[Supplied records Boundary: Start]

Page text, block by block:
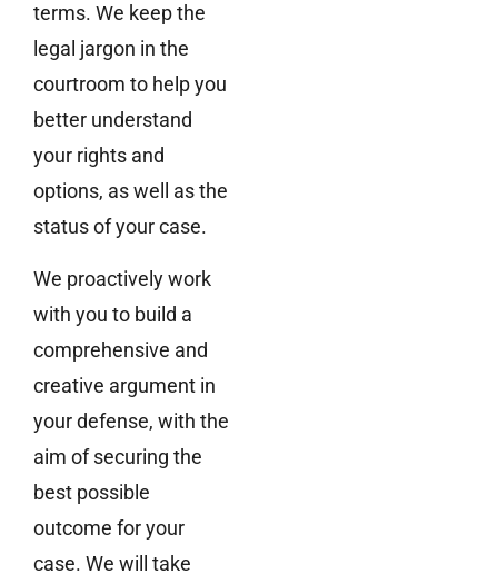
terms. We keep the
legal jargon in the
courtroom to help you
better understand
your rights and
options, as well as the
status of your case.
We proactively work
with you to build a
comprehensive and
creative argument in
your defense, with the
aim of securing the
best possible
outcome for your
case. We will take
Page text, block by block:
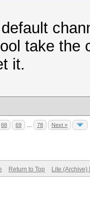
take the
it.
68 69 78 Next »
Return to Top Lite (Archive)
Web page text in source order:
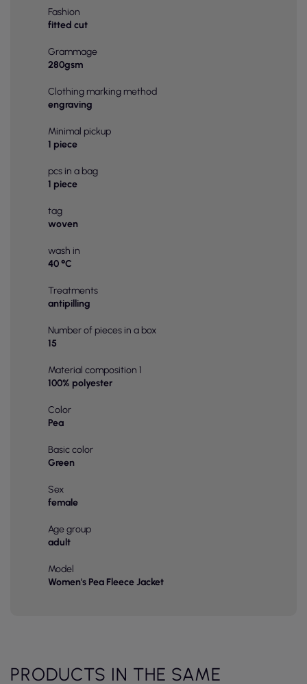
Fashion
fitted cut
Grammage
280gsm
Clothing marking method
engraving
Minimal pickup
1 piece
pcs in a bag
1 piece
tag
woven
wash in
40 °C
Treatments
antipilling
Number of pieces in a box
15
Material composition 1
100% polyester
Color
Pea
Basic color
Green
Sex
female
Age group
adult
Model
Women's Pea Fleece Jacket
PRODUCTS IN THE SAME
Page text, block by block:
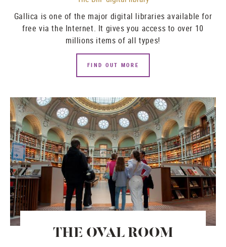
Gallica is one of the major digital libraries available for
free via the Internet. It gives you access to over 10
millions items of all types!
FIND OUT MORE
THE OVAL ROOM
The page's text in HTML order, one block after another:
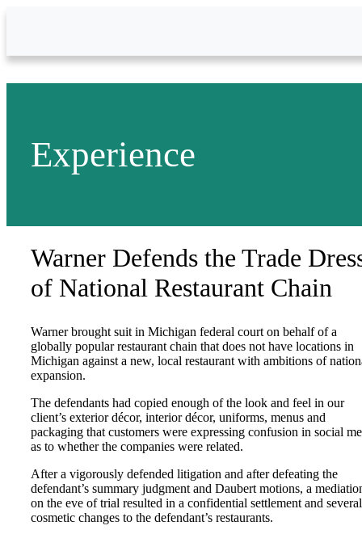
Experience
Warner Defends the Trade
of National Restaurant Chain
Warner brought suit in Michigan federal court on behalf of a
globally popular restaurant chain that does not have locations in
Michigan against a new, local restaurant with ambitions of
expansion.
The defendants had copied enough of the look and feel in our
client’s exterior décor, interior décor, uniforms, menus and
packaging that customers were expressing confusion in social
as to whether the companies were related.
After a vigorously defended litigation and after defeating the
defendant’s summary judgment and Daubert motions, a
on the eve of trial resulted in a confidential settlement and several
cosmetic changes to the defendant’s restaurants.
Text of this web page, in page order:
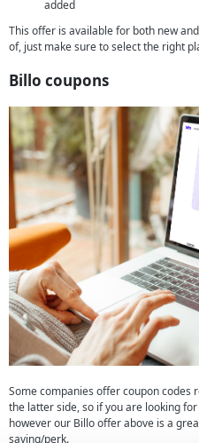
added
This offer is available for both new
of, just make sure to select the right
Billo coupons
Some companies offer coupon codes
the latter side, so if you are looking
however our Billo offer above is a
saving/perk.
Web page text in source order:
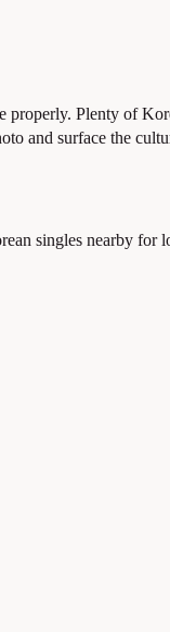
Plenty of
and surface the
singles nearby for
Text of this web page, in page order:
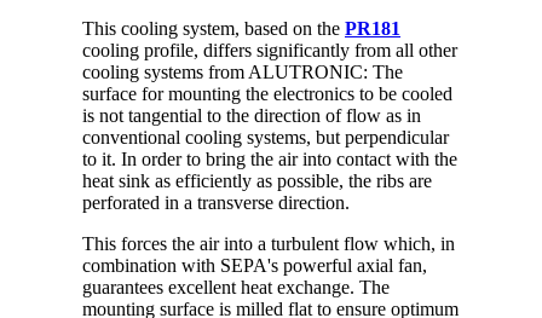
This cooling system, based on the PR181
cooling profile, differs significantly from all other
cooling systems from ALUTRONIC: The
surface for mounting the electronics to be cooled
is not tangential to the direction of flow as in
conventional cooling systems, but perpendicular
to it. In order to bring the air into contact with the
heat sink as efficiently as possible, the ribs are
perforated in a transverse direction.
This forces the air into a turbulent flow which, in
combination with SEPA's powerful axial fan,
guarantees excellent heat exchange. The
mounting surface is milled flat to ensure optimum
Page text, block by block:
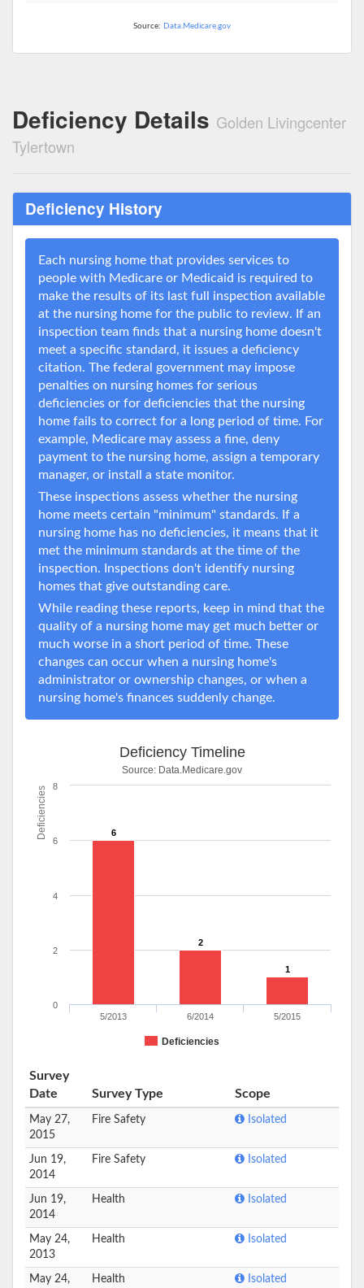
Source: Data.Medicare.gov
Deficiency Details Golden Livingcenter
Tylertown
Deficiency History
Each nursing home that provides services to
people with Medicare or Medicaid is required to
make the results of its last full inspection available
at the nursing home for the public to review. If an
inspection team finds that a nursing home doesn't
meet a specific standard, it issues a deficiency
citation. The federal government may impose
penalties on nursing homes for serious
deficiencies or for deficiencies that the nursing
home fails to correct for a long period of time. For
example, Medicare may assess a fine, deny
payment to the nursing home, assign a temporary
manager, or install a state monitor.
These inspections assess whether the nursing
home meets certain "minimum" standards. If a
nursing home has no deficiencies, it means that it
met the minimum standards at the time of the
inspection. Inspections don't identify nursing
homes that give outstanding care.
While reading these reports, keep in mind that the
quality of a nursing home may get much better or
much worse in a short period of time. These
changes can occur when a nursing home's
administrator or ownership changes, or when a
nursing home's finances suddenly change.
Deficiencies
Deficiency Timeline
Source: Data.Medicare.gov
6
2
1
Deficiencies
5/2013 6/2014 5/2015
0
2
4
6
8
Survey
Date
Survey Type Scope
May 27,
2015
Fire Safety Isolated
Jun 19,
2014
Fire Safety Isolated
Jun 19,
2014
Health Isolated
May 24,
2013
Health Isolated
May 24,
Health Isolated
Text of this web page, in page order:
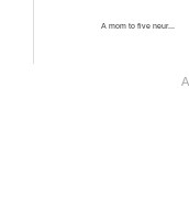
A mom to five neur...
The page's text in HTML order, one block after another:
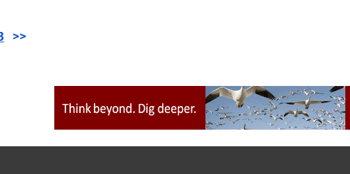
>>
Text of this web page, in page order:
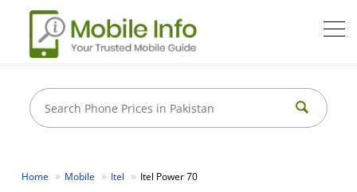
Home Mobile Itel Itel Power 70
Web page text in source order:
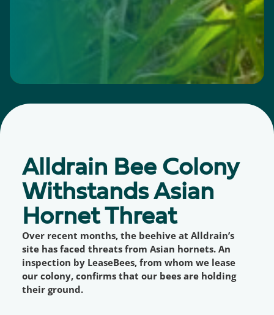
Alldrain Bee Colony
Withstands Asian
Hornet Threat
Over recent months, the beehive at Alldrain’s
site has faced threats from Asian hornets. An
inspection by LeaseBees, from whom we lease
our colony, confirms that our bees are holding
their ground.
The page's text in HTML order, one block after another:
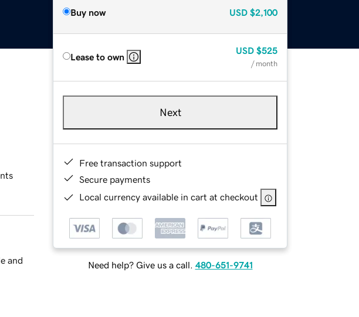
Buy now USD $2,100
Lease to own
USD $525
/ month
Next
Free transaction support
Secure payments
Local currency available in cart at checkout
Need help? Give us a call. 480-651-9741
and
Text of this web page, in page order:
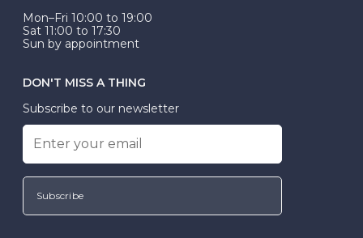
Mon–Fri 10:00 to 19:00
Sat 11:00 to 17:30
Sun by appointment
DON'T MISS A THING
Subscribe to our newsletter
Subscribe

[Supplied records Boundary: End]

* Goal of the exercise
Please print the data above in its entirety, exactly, but without any picture.

* Reply
Page text, block by block:
terms. We keep the
legal jargon in the
courtroom to help you
better understand
your rights and
options, as well as the
status of your case.
We proactively work
with you to build a
comprehensive and
creative argument in
your defense, with the
aim of securing the
best possible
outcome for your
case. We will take
Page text, block by block:
take the
it.
68 69 78 Next »
Return to Top Lite (Archive)
Web page text in source order:
Fashion
fitted cut
Grammage
280gsm
Clothing marking method
engraving
Minimal pickup
1 piece
pcs in a bag
1 piece
tag
woven
wash in
40 °C
Treatments
antipilling
Number of pieces in a box
15
Material composition 1
100% polyester
Color
Pea
Basic color
Green
Sex
female
Age group
adult
Model
Women's Pea Fleece Jacket
PRODUCTS IN THE SAME
Page text, block by block:
Gallica is one of the major digital libraries available for
free via the Internet. It gives you access to over 10
millions items of all types!
FIND OUT MORE
THE OVAL ROOM
The page's text in HTML order, one block after another:
Experience
Warner Defends the Trade
of National Restaurant Chain
Warner brought suit in Michigan federal court on behalf of a
globally popular restaurant chain that does not have locations in
Michigan against a new, local restaurant with ambitions of
expansion.
The defendants had copied enough of the look and feel in our
client’s exterior décor, interior décor, uniforms, menus and
packaging that customers were expressing confusion in social
as to whether the companies were related.
After a vigorously defended litigation and after defeating the
defendant’s summary judgment and Daubert motions, a
on the eve of trial resulted in a confidential settlement and several
cosmetic changes to the defendant’s restaurants.
Text of this web page, in page order:
added
This offer is available for both new
of, just make sure to select the right
Billo coupons
Some companies offer coupon codes
the latter side, so if you are looking
however our Billo offer above is a
saving/perk.
Web page text in source order:
Plenty of
and surface the
singles nearby for
Text of this web page, in page order:
This cooling system, based on the PR181
cooling profile, differs significantly from all other
cooling systems from ALUTRONIC: The
surface for mounting the electronics to be cooled
is not tangential to the direction of flow as in
conventional cooling systems, but perpendicular
to it. In order to bring the air into contact with the
heat sink as efficiently as possible, the ribs are
perforated in a transverse direction.
This forces the air into a turbulent flow which, in
combination with SEPA's powerful axial fan,
guarantees excellent heat exchange. The
mounting surface is milled flat to ensure optimum
Page text, block by block:
Source: Data.Medicare.gov
Deficiency Details Golden Livingcenter
Tylertown
Deficiency History
Each nursing home that provides services to
people with Medicare or Medicaid is required to
make the results of its last full inspection available
at the nursing home for the public to review. If an
inspection team finds that a nursing home doesn't
meet a specific standard, it issues a deficiency
citation. The federal government may impose
penalties on nursing homes for serious
deficiencies or for deficiencies that the nursing
home fails to correct for a long period of time. For
example, Medicare may assess a fine, deny
payment to the nursing home, assign a temporary
manager, or install a state monitor.
These inspections assess whether the nursing
home meets certain "minimum" standards. If a
nursing home has no deficiencies, it means that it
met the minimum standards at the time of the
inspection. Inspections don't identify nursing
homes that give outstanding care.
While reading these reports, keep in mind that the
quality of a nursing home may get much better or
much worse in a short period of time. These
changes can occur when a nursing home's
administrator or ownership changes, or when a
nursing home's finances suddenly change.
Deficiencies
Deficiency Timeline
Source: Data.Medicare.gov
6
2
1
Deficiencies
5/2013 6/2014 5/2015
0
2
4
6
8
Survey
Date
Survey Type Scope
May 27,
2015
Fire Safety Isolated
Jun 19,
2014
Fire Safety Isolated
Jun 19,
2014
Health Isolated
May 24,
2013
Health Isolated
May 24,
Health Isolated
Text of this web page, in page order:
A mom to five neur...
The page's text in HTML order, one block after another:
>>
Text of this web page, in page order:
Home Mobile Itel Itel Power 70
Web page text in source order:
Alldrain Bee Colony
Withstands Asian
Hornet Threat
Over recent months, the beehive at Alldrain’s
site has faced threats from Asian hornets. An
inspection by LeaseBees, from whom we lease
our colony, confirms that our bees are holding
their ground.
The page's text in HTML order, one block after another:
Buy now USD $2,100
Lease to own
USD $525
/ month
Next
Free transaction support
Secure payments
Local currency available in cart at checkout
Need help? Give us a call. 480-651-9741
and
Text of this web page, in page order:
Mon–Fri 10:00 to 19:00
Sat 11:00 to 17:30
Sun by appointment
DON'T MISS A THING
Subscribe to our newsletter
Subscribe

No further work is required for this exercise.